To generate such a long set of random numbers faster, you could use SSE/AVX and generate four/eight 32 random bits in parallel.
You say "somewhat random" so I assume you do not need high quality random numbers.
You should probably use a "linear congruential generator" (LGC). See wikipedia for details:
http://en.wikipedia.org/wiki/Linear_congruential_generator
That will require one addition, one multiplication and one mod function per element.
Your options:
a) /dev/random is not intended to be called frequently. See "man 4 random" for details.
b) rand etc. are like the LGC above but some use a more sophisticated algorithm that gives better random numbers at a higher computational cost. See "man 3 random" and "man 3 rand" for details.
c) The OS deliberately zeros the memory for security reasons. It stops leakage of data from other processes. Google "demand zero paging" for details.
d) Not a good idea. Use /dev/random or /dev/urandom once, that's what they're for.

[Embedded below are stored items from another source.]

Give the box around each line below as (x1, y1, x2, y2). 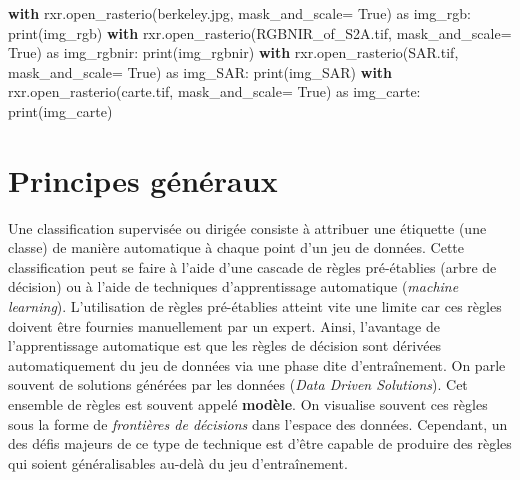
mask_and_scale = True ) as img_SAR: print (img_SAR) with (8, 61, 393, 82)
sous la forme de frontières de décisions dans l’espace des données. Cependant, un (8, 413, 508, 434)
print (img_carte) (8, 100, 113, 121)
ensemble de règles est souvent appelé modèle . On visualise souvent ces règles (8, 394, 488, 415)
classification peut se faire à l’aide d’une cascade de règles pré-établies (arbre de (8, 256, 497, 277)
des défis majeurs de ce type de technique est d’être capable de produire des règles (8, 433, 512, 454)
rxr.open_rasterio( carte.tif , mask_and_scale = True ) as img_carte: (8, 81, 421, 102)
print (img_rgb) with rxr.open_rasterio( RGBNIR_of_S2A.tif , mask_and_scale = (8, 22, 512, 43)
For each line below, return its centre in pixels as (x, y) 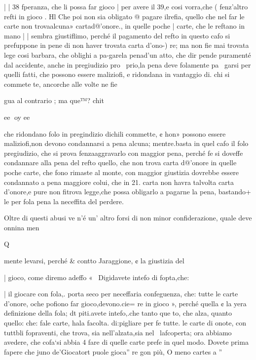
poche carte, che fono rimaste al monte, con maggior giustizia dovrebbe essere (122, 172)
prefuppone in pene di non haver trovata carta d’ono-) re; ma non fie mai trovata (127, 45)
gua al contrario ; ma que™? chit (54, 100)
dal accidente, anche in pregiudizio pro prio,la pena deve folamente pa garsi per (128, 64)
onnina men (22, 227)
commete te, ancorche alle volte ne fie (61, 84)
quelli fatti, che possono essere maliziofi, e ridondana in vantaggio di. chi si (117, 74)
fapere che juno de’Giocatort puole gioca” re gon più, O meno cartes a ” (113, 351)
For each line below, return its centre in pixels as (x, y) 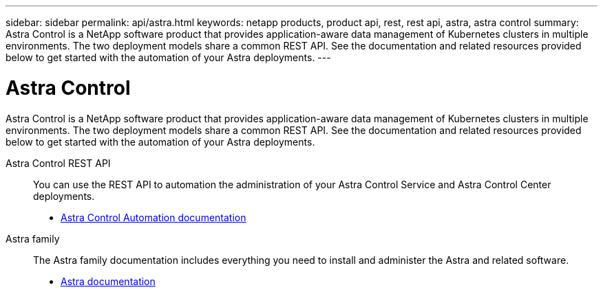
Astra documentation (108, 281)
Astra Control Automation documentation (154, 217)
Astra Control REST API (58, 163)
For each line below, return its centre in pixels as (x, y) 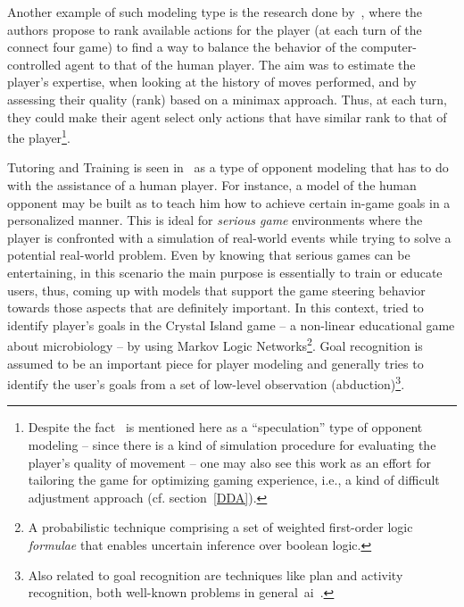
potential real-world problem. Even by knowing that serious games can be (209, 255)
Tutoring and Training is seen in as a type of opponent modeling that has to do (228, 167)
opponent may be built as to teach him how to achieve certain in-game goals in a (229, 202)
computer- (389, 47)
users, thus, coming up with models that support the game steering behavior (216, 290)
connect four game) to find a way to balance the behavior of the (182, 47)
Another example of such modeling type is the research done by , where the (215, 12)
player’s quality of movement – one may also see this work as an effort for (229, 462)
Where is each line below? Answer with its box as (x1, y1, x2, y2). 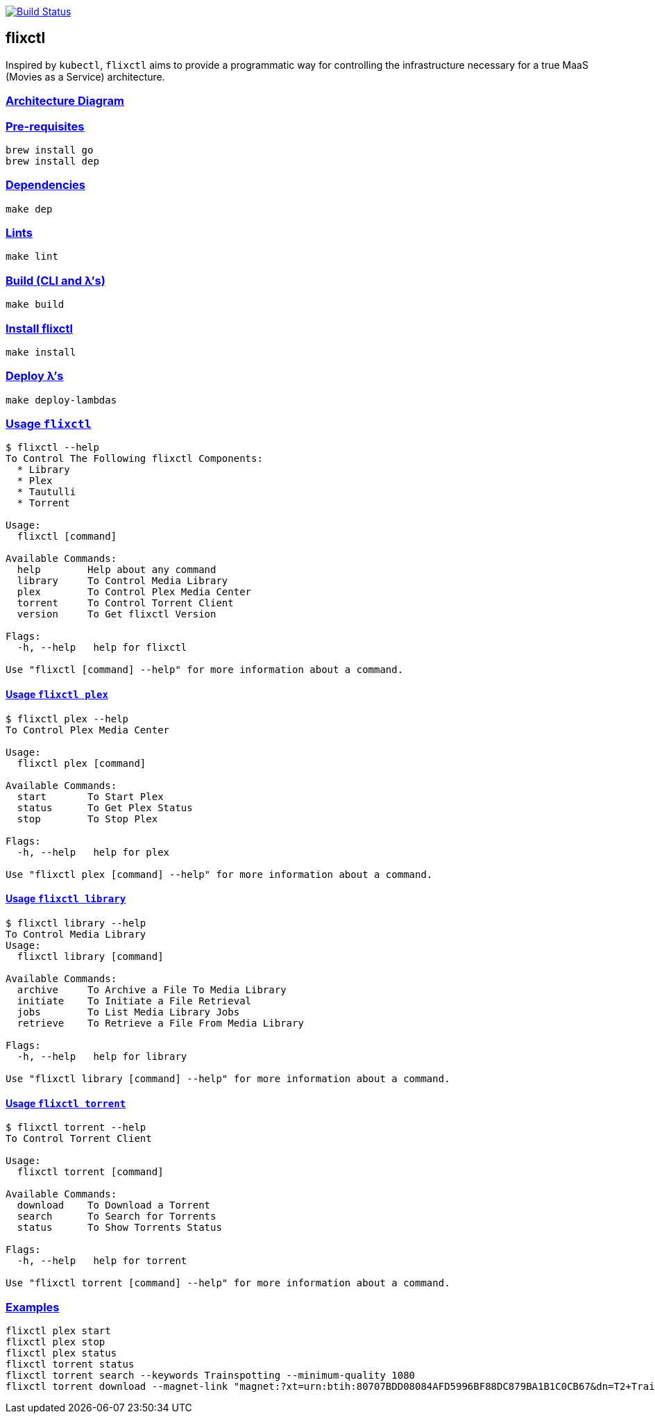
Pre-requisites (6, 119, 85, 133)
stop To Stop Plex (17, 813, 158, 824)
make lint (6, 251, 58, 263)
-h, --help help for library (17, 1050, 187, 1062)
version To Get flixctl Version (17, 608, 216, 620)
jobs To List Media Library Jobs (17, 1006, 240, 1018)
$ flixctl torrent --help (6, 1122, 146, 1134)
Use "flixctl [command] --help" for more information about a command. (6, 664, 404, 676)
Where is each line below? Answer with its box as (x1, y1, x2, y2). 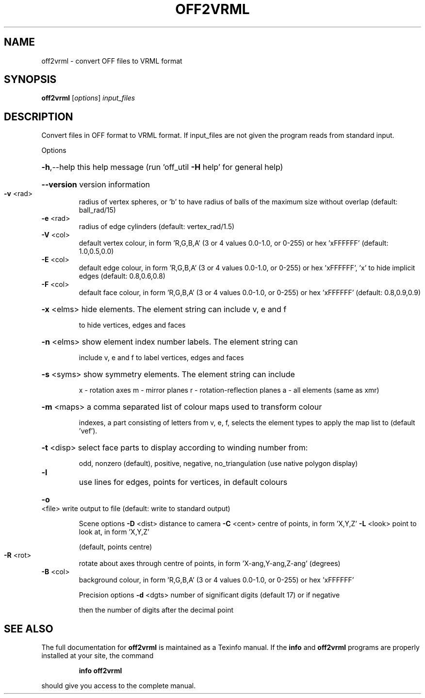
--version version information (41, 180, 150, 190)
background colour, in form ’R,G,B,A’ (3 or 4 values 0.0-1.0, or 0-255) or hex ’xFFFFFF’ (79, 576, 354, 584)
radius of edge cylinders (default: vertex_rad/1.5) (79, 222, 235, 231)
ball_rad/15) (79, 206, 116, 215)
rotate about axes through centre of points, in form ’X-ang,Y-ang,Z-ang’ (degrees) (79, 559, 341, 568)
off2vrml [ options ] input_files (41, 94, 135, 102)
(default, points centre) (79, 543, 152, 551)
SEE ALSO (4, 622, 53, 635)
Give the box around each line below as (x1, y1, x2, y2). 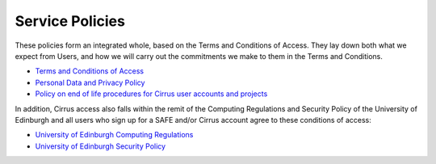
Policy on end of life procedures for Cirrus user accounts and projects (35, 89, 268, 99)
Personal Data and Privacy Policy (35, 78, 145, 87)
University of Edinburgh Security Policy (35, 141, 166, 151)
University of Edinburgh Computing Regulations (35, 130, 194, 140)
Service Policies (15, 12, 125, 30)
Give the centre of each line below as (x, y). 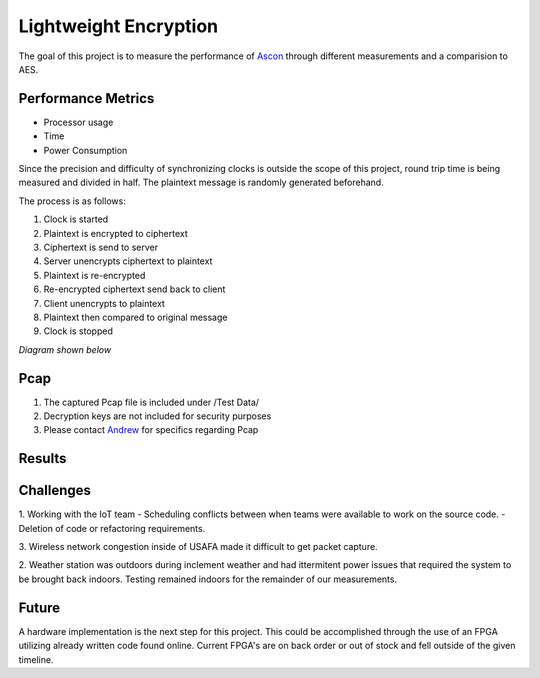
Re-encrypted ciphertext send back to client (134, 289)
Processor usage (78, 122)
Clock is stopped (78, 331)
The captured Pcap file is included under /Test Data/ (151, 402)
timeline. (36, 659)
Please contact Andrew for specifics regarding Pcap (151, 430)
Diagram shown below (65, 349)
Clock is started (76, 219)
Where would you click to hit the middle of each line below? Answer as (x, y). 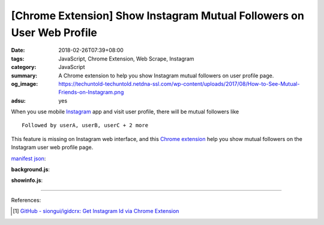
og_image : (25, 83)
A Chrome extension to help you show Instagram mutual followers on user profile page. (166, 76)
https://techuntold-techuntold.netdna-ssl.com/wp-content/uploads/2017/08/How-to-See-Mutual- (179, 83)
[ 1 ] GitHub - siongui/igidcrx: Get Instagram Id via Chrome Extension (96, 211)
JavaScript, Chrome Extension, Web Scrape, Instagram (126, 58)
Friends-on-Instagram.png (91, 92)
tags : (18, 58)
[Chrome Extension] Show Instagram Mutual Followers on (157, 16)
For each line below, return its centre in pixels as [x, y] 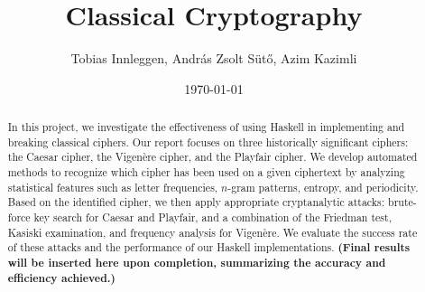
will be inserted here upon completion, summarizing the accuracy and [197, 263]
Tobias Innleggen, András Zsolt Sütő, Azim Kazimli [214, 58]
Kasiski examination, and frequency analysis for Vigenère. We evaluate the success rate [212, 232]
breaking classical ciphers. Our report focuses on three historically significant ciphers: [208, 141]
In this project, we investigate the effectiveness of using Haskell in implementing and [206, 127]
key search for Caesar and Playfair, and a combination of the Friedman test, [212, 217]
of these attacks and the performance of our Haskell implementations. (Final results [209, 248]
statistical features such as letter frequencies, [113, 187]
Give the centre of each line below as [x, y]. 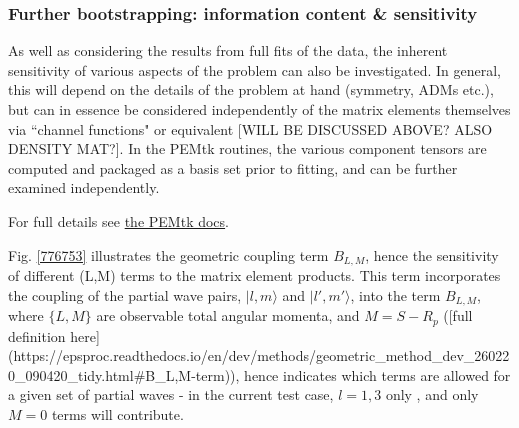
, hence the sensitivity [432, 254]
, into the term [395, 294]
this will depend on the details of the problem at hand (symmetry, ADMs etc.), [251, 89]
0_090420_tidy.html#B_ [87, 374]
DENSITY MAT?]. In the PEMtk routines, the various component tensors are [247, 148]
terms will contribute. [117, 413]
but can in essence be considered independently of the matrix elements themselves [259, 109]
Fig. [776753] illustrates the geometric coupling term [168, 254]
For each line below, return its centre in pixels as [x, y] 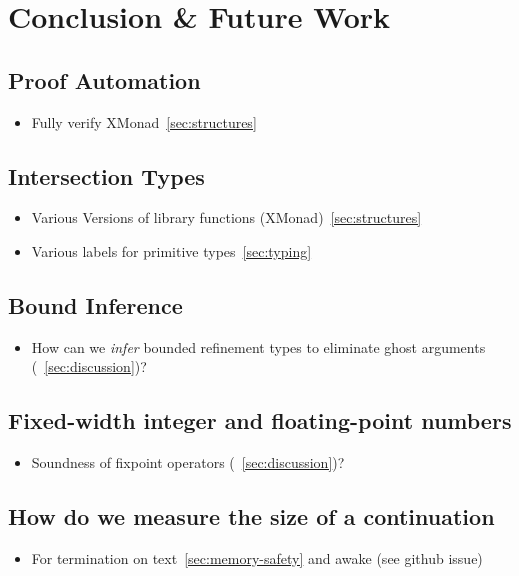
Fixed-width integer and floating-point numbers [260, 420]
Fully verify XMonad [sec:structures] [144, 121]
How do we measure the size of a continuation [251, 516]
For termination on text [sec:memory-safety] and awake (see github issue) [257, 557]
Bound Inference [95, 304]
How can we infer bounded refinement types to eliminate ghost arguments [258, 346]
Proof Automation [104, 79]
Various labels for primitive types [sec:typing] [171, 250]
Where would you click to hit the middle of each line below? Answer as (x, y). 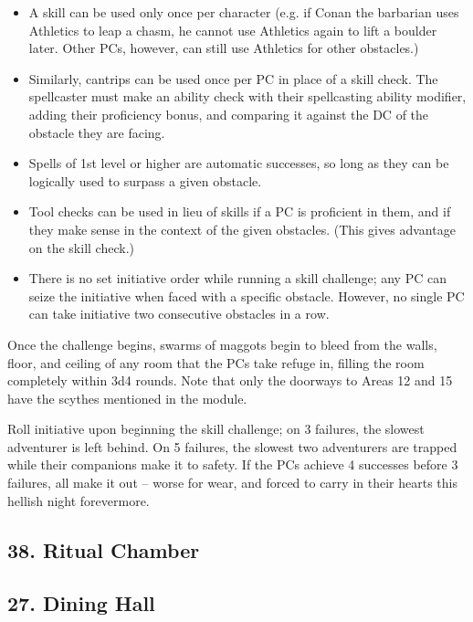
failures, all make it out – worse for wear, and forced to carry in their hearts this (232, 483)
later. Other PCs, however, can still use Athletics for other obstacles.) (224, 48)
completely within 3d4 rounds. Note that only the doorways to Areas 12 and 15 (230, 380)
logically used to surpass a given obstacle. (145, 180)
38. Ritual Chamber (104, 549)
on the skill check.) (81, 247)
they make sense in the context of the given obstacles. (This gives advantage (242, 229)
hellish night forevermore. (79, 500)
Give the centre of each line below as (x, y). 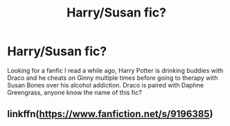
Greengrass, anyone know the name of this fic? (74, 92)
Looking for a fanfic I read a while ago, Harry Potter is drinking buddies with (115, 70)
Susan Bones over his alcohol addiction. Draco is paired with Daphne (106, 85)
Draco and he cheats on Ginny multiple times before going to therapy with (113, 78)
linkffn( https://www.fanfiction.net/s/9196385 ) (110, 114)
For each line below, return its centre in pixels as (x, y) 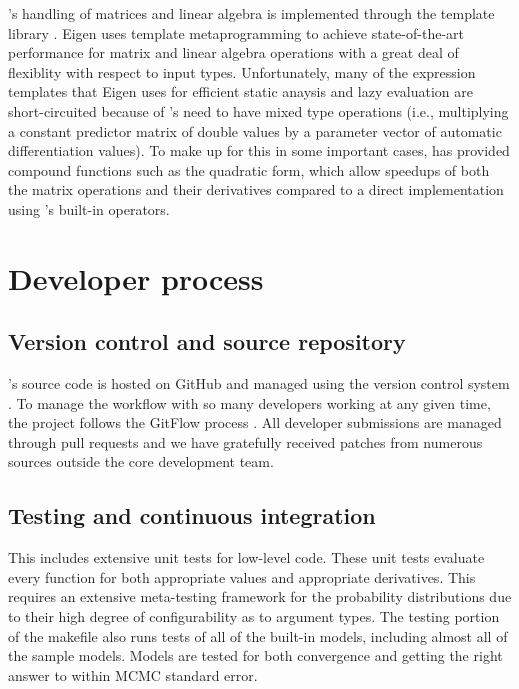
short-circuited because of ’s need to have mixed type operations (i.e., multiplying (258, 110)
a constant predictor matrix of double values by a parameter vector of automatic (255, 130)
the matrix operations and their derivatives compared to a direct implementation (256, 189)
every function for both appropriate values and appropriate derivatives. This (242, 576)
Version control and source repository (207, 341)
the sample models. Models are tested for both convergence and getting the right (255, 655)
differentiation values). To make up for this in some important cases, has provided (259, 150)
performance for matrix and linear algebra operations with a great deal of (233, 52)
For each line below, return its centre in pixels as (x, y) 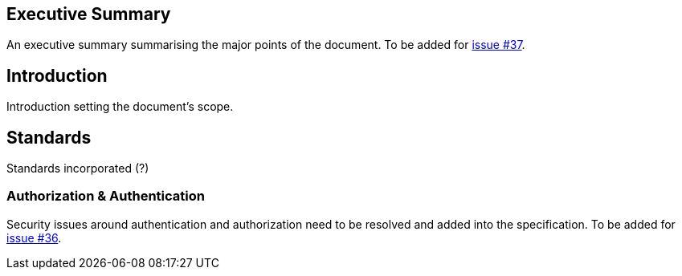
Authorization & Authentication (106, 196)
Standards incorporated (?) (78, 168)
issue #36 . (34, 237)
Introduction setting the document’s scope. (120, 107)
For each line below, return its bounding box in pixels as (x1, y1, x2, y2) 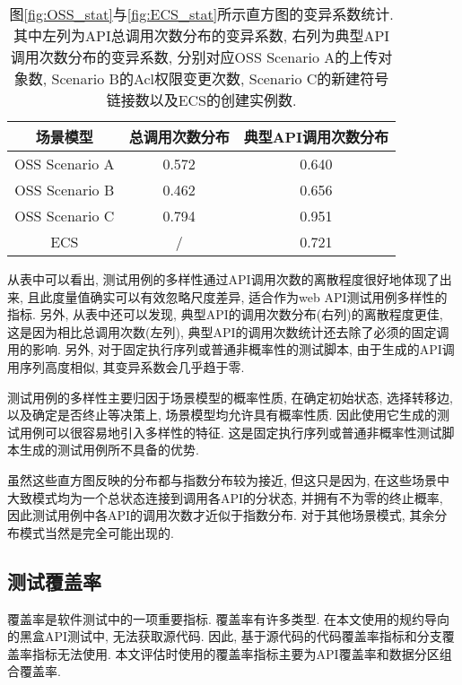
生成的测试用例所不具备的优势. (19, 440, 199, 459)
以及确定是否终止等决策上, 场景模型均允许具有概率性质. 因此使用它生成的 (7, 405, 438, 424)
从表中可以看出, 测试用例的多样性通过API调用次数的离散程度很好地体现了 (7, 270, 440, 288)
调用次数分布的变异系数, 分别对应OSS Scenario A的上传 (10, 47, 379, 67)
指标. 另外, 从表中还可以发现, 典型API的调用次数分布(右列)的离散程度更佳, (7, 305, 443, 324)
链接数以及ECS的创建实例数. (106, 90, 297, 110)
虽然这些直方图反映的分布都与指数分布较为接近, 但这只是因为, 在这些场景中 (7, 470, 450, 489)
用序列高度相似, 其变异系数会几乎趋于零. (7, 357, 245, 376)
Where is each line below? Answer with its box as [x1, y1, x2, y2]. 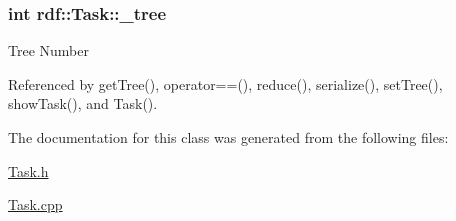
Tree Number [8, 40, 89, 61]
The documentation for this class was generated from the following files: [8, 127, 449, 147]
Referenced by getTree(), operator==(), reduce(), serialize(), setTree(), [8, 73, 443, 94]
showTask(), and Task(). [8, 93, 158, 114]
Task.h [8, 160, 49, 181]
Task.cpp [8, 194, 63, 215]
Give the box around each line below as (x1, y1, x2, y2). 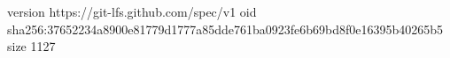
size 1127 (7, 37, 56, 55)
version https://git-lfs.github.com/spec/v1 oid (7, 3, 257, 20)
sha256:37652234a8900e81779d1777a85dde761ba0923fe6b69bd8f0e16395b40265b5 (7, 19, 444, 38)
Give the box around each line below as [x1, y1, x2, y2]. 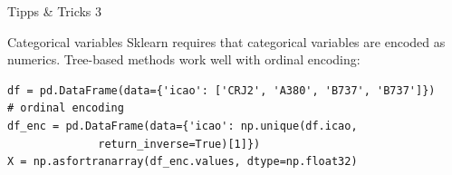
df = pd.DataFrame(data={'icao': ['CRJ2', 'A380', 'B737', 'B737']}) [7, 83, 436, 97]
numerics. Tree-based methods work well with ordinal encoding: [7, 50, 361, 69]
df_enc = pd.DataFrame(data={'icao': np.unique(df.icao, [7, 119, 358, 132]
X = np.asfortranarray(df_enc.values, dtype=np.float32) [7, 155, 358, 169]
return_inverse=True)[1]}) [98, 137, 261, 151]
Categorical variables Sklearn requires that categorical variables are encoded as [7, 32, 446, 51]
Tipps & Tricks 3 [7, 2, 102, 20]
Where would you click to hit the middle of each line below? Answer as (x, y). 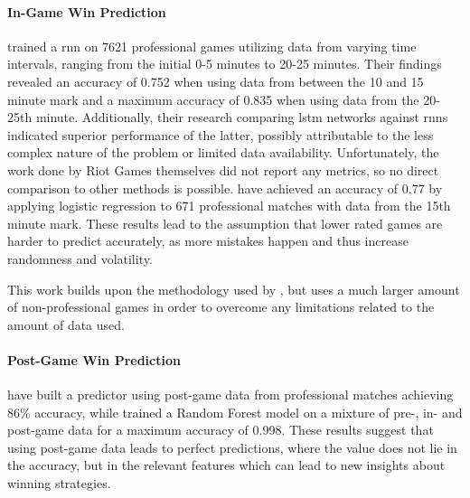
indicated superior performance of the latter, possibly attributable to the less (221, 134)
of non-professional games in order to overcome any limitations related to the (221, 307)
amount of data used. (66, 324)
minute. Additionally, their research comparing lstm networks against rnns (242, 117)
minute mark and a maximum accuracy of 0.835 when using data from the (213, 99)
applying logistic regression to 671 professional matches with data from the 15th (229, 206)
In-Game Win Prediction (87, 11)
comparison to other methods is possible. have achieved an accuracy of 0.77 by (225, 188)

Perhaps calling OpenSSL routines, something like the programmatic equivalent of:
openssl rand NUM_BYTES | head -c NUM_BYTES > /dev/null
which should run faster than /dev/random and /dev/urandom.
Here's some test code:
/* randombytes.c */
#include <stdlib.h>
#include <stdio.h>
#include <openssl/rand.h>
/*
compile with:
gcc -Wall -lcrypto randombytes.c -o randombytes
*/
int main (int argc, char **argv)
{
unsigned char *random_bytes = NULL;
int length = 0;
if (argc == 2)
length = atoi(argv[1]);
else {
fprintf(stderr, "usage: randombytes number_of_bytes\n");
return EXIT_FAILURE;
}
random_bytes = malloc((size_t)length + 1);
if (! random_bytes) {
fprintf(stderr, "could not allocate space for random_bytes...\n");
return EXIT_FAILURE;
}
if (! RAND_bytes(random_bytes, length)) {
fprintf(stderr, "could not get random bytes...\n");
return EXIT_FAILURE;
}
*(random_bytes + length) = '\0';
fprintf(stdout, "bytes: %s\n", random_bytes);
free(random_bytes);
return EXIT_SUCCESS;
}
Here's how it performs on a Mac OS X 10.7.3 system (1.7 GHz i5, 4 GB), relative to /dev/urandom and OpenSSL's openssl binary:
$ time ./randombytes 100000000 > /dev/null
real 0m6.902s
user 0m6.842s
sys 0m0.059s
$ time cat /dev/urandom | head -c 100000000 > /dev/null
real 0m9.391s
user 0m0.050s
sys 0m9.326s
$ time openssl rand 100000000 | head -c 100000000 > /dev/null
real 0m7.060s
user 0m7.050s
sys 0m0.118s
The randombytes binary is 27% faster than reading bytes from /dev/urandom and about 2% faster than openssl rand.
You could profile other approaches in a similar fashion.
Don't over think it. dd if=/dev/urandom bs=64k count=1 > random-bytes.bin.